Web Scraping and Data Analysis of Concert Ticket Resales
The skills the author demoed here can be learned through taking Data Science with Machine Learning bootcamp with NYC Data Science Academy.
Data shows the resale of concert tickets on secondary market exchanges (an estimated $8 billion market) such as SeatGeek and StubHub is a problem for artists. Third-party brokers earn a profit from artists' live shows and in turn make tickets less affordable for real fans. The problem is exacerbated by bots, which quickly buy up tickets to popular shows for the purpose of resale.
Artists fight reselling in various ways, for example, Bruce Springsteen has used TicketMaster's Verified Fan program (which uses an algorithm to predict whether a potential buyer is a real fan), Eric Church had his team sift through sold tickets to identify scalpers and returned 25,000 on a 2017 tour, and Taylor Swift has been raising her tickets prices, squeezing reseller margins and generating more profit, but resulting in fewer sold out shows. Raising prices is not always a solution as artists have many reasons to underprice tickets, such as maximizing merchandise sales, the prestige of selling out a show and maintaining goodwill with fans.
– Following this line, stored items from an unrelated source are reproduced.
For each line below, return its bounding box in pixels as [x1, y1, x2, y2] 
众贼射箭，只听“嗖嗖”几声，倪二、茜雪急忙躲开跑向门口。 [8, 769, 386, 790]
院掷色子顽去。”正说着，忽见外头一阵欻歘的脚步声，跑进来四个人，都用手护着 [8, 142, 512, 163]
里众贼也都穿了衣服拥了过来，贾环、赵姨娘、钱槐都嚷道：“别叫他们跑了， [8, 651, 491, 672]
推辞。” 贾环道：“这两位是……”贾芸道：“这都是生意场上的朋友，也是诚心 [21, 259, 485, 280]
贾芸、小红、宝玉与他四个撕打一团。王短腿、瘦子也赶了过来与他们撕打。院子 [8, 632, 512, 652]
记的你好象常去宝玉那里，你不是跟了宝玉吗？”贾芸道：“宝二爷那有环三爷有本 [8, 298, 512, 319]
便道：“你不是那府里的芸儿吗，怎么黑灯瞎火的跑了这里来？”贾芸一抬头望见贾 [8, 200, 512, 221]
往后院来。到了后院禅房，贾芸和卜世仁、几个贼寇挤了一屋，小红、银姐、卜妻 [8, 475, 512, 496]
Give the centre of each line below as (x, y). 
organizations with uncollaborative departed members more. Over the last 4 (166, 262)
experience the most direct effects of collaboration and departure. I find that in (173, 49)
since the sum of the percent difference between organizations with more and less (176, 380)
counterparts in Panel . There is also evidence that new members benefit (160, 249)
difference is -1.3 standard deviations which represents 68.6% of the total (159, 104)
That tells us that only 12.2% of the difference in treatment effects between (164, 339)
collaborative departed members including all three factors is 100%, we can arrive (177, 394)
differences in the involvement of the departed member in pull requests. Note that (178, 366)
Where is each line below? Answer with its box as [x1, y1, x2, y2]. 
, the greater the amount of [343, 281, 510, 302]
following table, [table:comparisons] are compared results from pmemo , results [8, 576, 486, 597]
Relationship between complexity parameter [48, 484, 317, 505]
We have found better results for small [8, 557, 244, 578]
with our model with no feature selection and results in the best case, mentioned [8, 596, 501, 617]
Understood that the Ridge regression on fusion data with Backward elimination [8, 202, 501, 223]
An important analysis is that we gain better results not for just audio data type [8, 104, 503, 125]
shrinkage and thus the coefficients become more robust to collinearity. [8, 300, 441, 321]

The purpose of this project was to analyze primary and secondary market concert ticket data in order to better equip artists to make decisions on ticket pricing, concert promotion, venue selection and the number of shows to play in a city.
Using Scrapy, I captured concert data from the website of Bowery Presents, a concert promotion and venue management organization, for use as primary market data (240 observations over 6-7 months). I then scraped SeatGeek, an event ticket marketplace and aggregator, to capture resale prices for these shows (17 venues across 11 cities). Captured data included artist and opener names, city, venue, date, ticket price, and whether or not a show was sold out. I then took each of these artists and used Spotify API to get metrics on popularity, followers and genre.
To review my dataset and code: Github
After cleaning my data and eliminating outlier concerts and venues, I began exploratory data analysis. Below I will discuss a few key findings.
In order to visualize the distribution of my data, I created a density plot of ticket price "mark up", or the percent increase in secondary market ticket prices vs. primary market. When I log transformed the data to make a clearer visualization, it showed a bimodal distribution of mark ups, with peaks that equated to about a 170% increase and approximately a 0% increase. Based on this I decided to segment the two groups and explore differences between them.
I used a one-sided t-test to test for a difference in the mean popularity and primary ticket price and McNemar's test to test for a difference in the portion of sold out shows. The group with a little or no mark up had a lower mean in each test. With p-values below .05, I was able to reject my null hypotheses that there were no differences between the two groups based on a 95% confidence interval. This may mean that some artists with little or no mark up are overpricing their tickets (or accurately pricing them). This is an area for further exploration, as artists in this group could potentially sell out more shows by lowering ticket prices.
It seemed intuitive that concerts that have higher mark ups on tickets would feature artists that rank higher in popularity, charge a higher price and would be sold out a larger portion of the time. However, the relationship between mark up and primary ticket price among concerts with a meaningful mark up (eliminating concerts with little or no mark up) seemed less straightforward. Mark up appeared to loosely decrease as primary price rose.
Based on this I decided to test the impact of primary price on the portion of sold out shows. I divided all shows with some mark up into quartiles based on primary price. I then compared the portion of sold out shows in the 0-50th percentiles (lower priced shows) to the portion of sold out shows in the 50-100th percentile (higher priced shows). The 0-50th percentile shows sold out a mean 8% of the time vs. 5% for the 50-100th percentile.
Using McNemar's test, I was able to reject my null hypotheses that there was no difference between the two groups based on a 95% confidence interval, with a p-value below .05. This may mean that Taylor Swift's method of increasing ticket prices to squeeze reseller margins could be effective for more artists in reducing mark up, but at the cost of selling out fewer shows.
Finally, I decided to examine the impact on the mark up of an artist's tickets if they played two shows in same city within a short time period. Artists that had two shows in the same city had a mean mark up of 123% vs. 170% for other concerts. I used a t-test to test for a difference in the mean between these two groups and was able to reject the null hypothesis of no difference based on a 90% confidence interval. This suggests that artists could reduce mark up by playing more than one show in certain cities while touring.
This analysis could be expanded using SeatGeek and TicketMaster API and by regularly scraping Bowery Presents. With more data, machine learning could be used to predict the mark up on artists' ticket prices in various cities and at various times of year. This would help artists more accurately set prices based on their preferences. Additionally, with knowledge of an artist's ticket sales (how many at which price, sold by which method...etc) and merchandise sales, artists could further optimize ticket prices to maximize revenue.